Washing, dressing and grooming ranked last in terms of engagement while feeling sick was lowest rated in terms of happiness and pleasure.

Surprisingly Facebook rated last in meaning while texting came in 26th in happiness. Grimm’s research has revealed the complex relationship between happiness and well-being in people’s daily lives.

The recent boom in happiness research has seen everyone from academics to governments become interested in ways to measure and track happiness, Grimm said today.

Well-being was finding its way into policy decision-making alongside traditional economic indicators like GDP. But how good was society’s understanding of what made for a good life and how to increase well-being? Grimm will present his research on November 14 as part of the UC’s showcase lecture series.
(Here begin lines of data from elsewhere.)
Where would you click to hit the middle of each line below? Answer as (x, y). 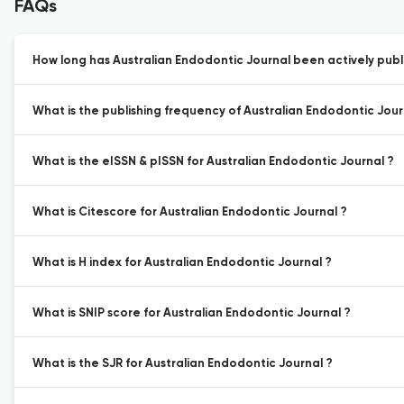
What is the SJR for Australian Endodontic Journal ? (183, 364)
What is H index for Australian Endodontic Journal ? (182, 263)
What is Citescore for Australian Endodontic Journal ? (190, 212)
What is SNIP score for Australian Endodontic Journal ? (192, 313)
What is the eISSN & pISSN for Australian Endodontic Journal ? (213, 162)
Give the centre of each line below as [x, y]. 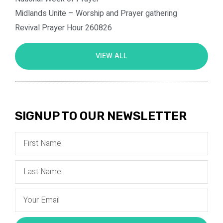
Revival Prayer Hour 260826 [63, 28]
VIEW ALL [111, 56]
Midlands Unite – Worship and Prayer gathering [96, 13]
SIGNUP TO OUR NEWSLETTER [101, 116]
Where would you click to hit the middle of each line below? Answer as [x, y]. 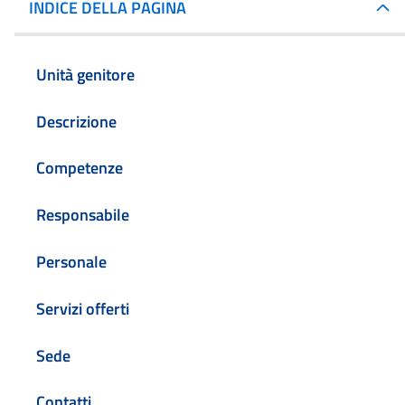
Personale [71, 262]
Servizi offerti [83, 308]
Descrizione [76, 121]
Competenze [80, 168]
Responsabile [83, 215]
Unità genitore [85, 74]
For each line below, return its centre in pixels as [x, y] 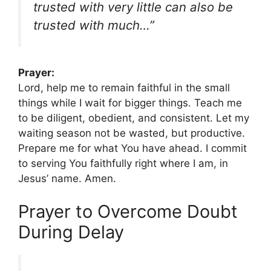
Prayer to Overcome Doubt [128, 212]
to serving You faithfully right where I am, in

“Treasury is now including well-being measures – life satisfaction – in its higher living standards framework, so governments are into this well-being stuff.

“I am currently researching how to add to that understanding. So far governments around the world and media have focused mainly on life satisfaction in the discussion about well-being; it turns out happiness is a far more complicated topic.
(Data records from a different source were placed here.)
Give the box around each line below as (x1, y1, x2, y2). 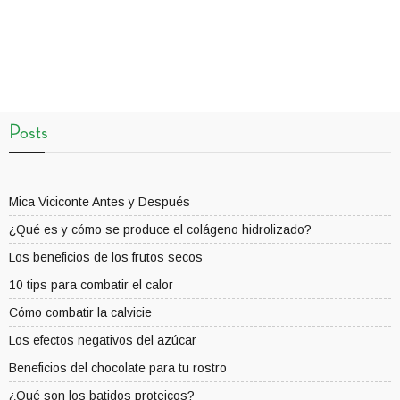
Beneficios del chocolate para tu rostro (9, 361, 227, 376)
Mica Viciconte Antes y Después (9, 195, 190, 210)
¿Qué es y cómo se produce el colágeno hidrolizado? (9, 222, 312, 237)
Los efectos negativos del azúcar (9, 333, 196, 348)
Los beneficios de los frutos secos (9, 250, 203, 265)
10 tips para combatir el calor (9, 278, 173, 293)
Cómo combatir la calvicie (9, 305, 152, 321)

“One of the areas I’m researching – orientations to happiness – looks at whether there are different ways of going about seeking happiness. Psychologists have proposed that individuals may seek to increase their well-being through three main behavioural orientations; via pleasure, via engagement, and via meaning.

“Endorsing pleasure as a way to happiness means you enjoy `eating dessert first’ or you focus on feeling good and enjoying sensory pleasures. Engagement is what you experience when you’re totally absorbed in what you’re doing; either skiing down a hill or being immersed in your work. People call this experience a state of `flow’ and this may be a dominant orientation to happiness for some people.’’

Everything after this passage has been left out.